(WORK INSTRUCTIONS) Which lines run from the one containing "之下藉草東向坐三日【去年陳遣善心來聘留於客館不遣還事見上卷西階賓階也衰服 [4, 129, 254, 139]" through the end of the material? Transcribe them word for word, and only them.

--- MATERIAL TO PROCESS ---

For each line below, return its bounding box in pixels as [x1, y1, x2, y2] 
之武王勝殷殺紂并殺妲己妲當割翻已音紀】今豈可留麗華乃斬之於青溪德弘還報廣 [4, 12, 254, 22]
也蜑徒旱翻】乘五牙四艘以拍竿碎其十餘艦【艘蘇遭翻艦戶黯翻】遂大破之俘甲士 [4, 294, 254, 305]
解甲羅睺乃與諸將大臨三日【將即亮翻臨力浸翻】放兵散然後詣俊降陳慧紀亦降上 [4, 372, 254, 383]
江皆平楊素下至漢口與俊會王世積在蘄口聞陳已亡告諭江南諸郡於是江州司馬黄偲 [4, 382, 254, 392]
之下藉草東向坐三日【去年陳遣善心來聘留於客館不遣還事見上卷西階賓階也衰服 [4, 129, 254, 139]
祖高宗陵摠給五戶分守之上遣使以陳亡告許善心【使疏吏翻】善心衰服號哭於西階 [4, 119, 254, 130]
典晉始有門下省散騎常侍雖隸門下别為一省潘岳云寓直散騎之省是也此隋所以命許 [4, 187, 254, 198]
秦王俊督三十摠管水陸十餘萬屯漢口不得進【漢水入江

---

(ANSWER TO THE EXERCISE)
之下藉草東向坐三日【去年陳遣善心來聘留於客館不遣還事見上卷西階賓階也衰服 [4, 129, 254, 139]
祖高宗陵摠給五戶分守之上遣使以陳亡告許善心【使疏吏翻】善心衰服號哭於西階 [4, 119, 254, 130]
典晉始有門下省散騎常侍雖隸門下别為一省潘岳云寓直散騎之省是也此隋所以命許 [4, 187, 254, 198]
秦王俊督三十摠管水陸十餘萬屯漢口不得進【漢水入江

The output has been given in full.